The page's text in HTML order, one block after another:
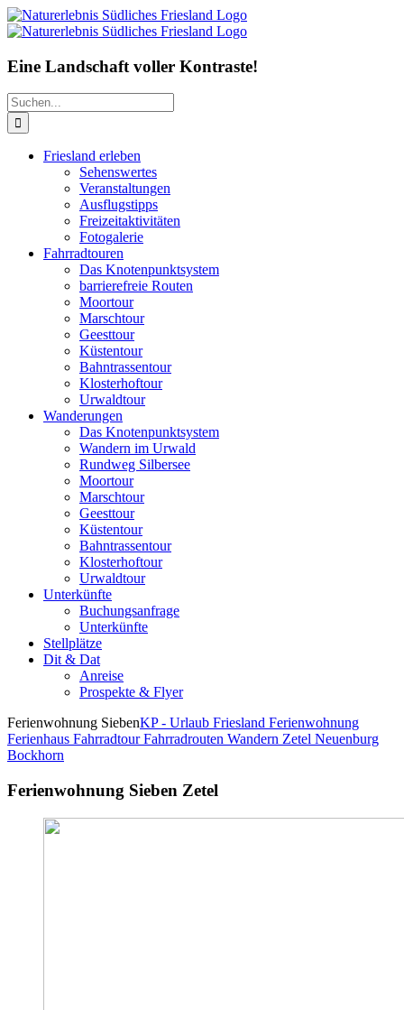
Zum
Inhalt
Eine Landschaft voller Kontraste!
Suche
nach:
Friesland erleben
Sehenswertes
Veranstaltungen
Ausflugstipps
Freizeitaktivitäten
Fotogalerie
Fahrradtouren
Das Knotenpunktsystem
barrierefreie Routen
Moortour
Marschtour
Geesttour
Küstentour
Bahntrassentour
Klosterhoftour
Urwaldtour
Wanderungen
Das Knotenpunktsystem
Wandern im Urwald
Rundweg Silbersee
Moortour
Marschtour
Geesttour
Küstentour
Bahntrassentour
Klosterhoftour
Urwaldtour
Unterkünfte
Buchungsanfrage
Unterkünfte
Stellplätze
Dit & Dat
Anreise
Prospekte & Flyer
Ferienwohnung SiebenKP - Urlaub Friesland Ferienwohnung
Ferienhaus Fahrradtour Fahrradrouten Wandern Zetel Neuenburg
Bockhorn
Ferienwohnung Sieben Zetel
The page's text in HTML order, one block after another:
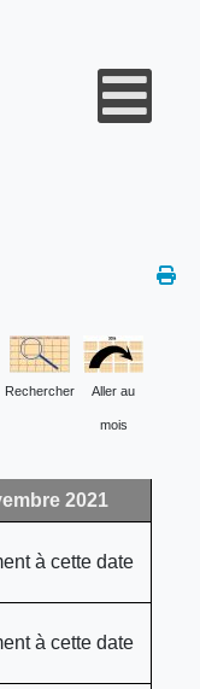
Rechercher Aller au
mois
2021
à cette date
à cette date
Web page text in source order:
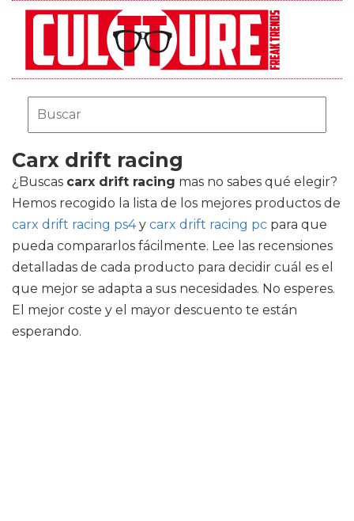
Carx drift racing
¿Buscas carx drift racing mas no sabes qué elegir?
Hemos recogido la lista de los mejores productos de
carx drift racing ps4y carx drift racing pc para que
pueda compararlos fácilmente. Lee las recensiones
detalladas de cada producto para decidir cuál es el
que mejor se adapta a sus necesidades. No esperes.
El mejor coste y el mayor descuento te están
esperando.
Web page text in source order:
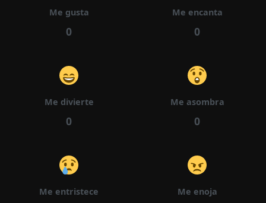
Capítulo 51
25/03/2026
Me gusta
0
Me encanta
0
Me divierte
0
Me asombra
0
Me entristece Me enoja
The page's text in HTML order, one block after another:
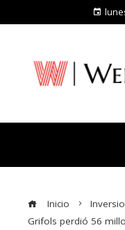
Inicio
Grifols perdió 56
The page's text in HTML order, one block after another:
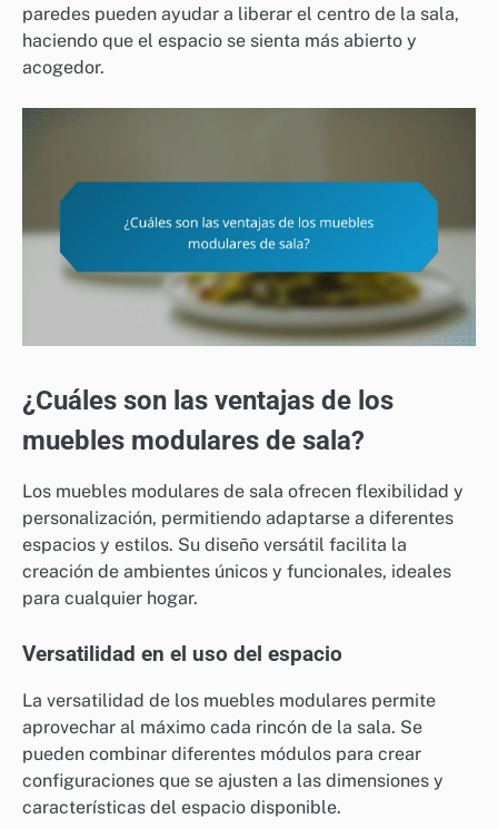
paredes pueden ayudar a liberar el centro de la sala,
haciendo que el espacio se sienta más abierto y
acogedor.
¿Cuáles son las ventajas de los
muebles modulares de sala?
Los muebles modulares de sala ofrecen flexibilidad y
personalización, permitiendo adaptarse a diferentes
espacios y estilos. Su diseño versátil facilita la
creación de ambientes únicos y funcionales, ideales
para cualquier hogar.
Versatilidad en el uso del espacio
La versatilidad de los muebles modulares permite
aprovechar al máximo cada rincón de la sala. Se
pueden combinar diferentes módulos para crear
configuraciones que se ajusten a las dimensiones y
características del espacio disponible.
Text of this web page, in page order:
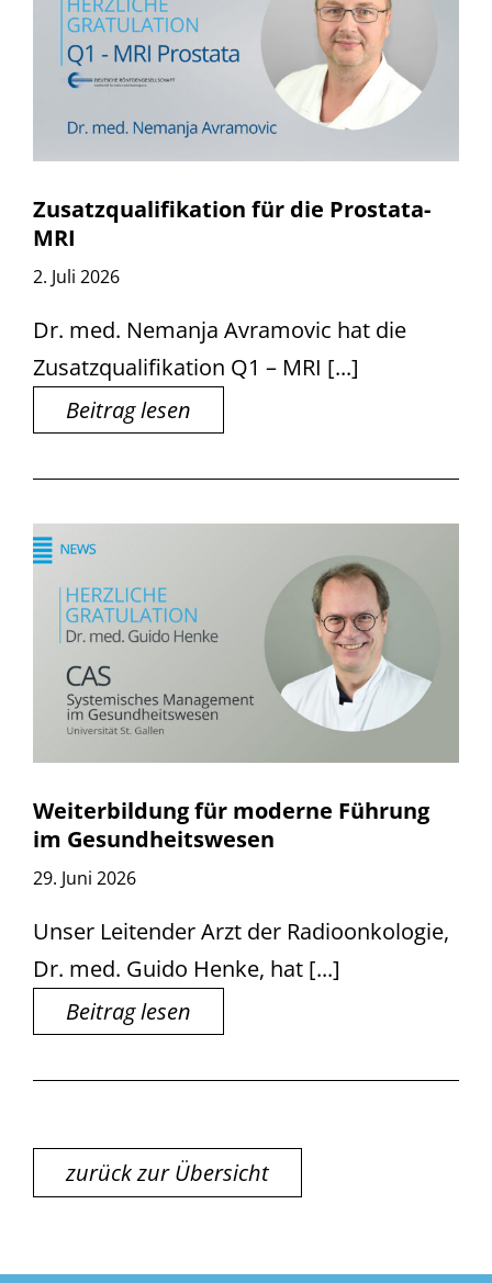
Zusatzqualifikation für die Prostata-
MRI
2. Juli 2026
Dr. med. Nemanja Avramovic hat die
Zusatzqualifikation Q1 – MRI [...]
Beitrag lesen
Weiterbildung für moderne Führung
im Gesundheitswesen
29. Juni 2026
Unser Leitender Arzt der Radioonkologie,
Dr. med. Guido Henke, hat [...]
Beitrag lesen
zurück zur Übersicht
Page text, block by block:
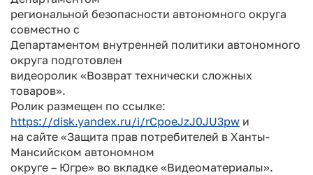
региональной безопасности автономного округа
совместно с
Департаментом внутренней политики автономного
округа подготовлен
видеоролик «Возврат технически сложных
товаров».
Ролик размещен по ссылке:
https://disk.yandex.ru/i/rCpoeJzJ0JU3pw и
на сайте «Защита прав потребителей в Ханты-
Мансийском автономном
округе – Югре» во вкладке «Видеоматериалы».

Instructions for the task |
Copy from the entries above each line in which the string "modulares" can be found.

Result of this exercise |
muebles modulares de sala?
Los muebles modulares de sala ofrecen flexibilidad y
La versatilidad de los muebles modulares permite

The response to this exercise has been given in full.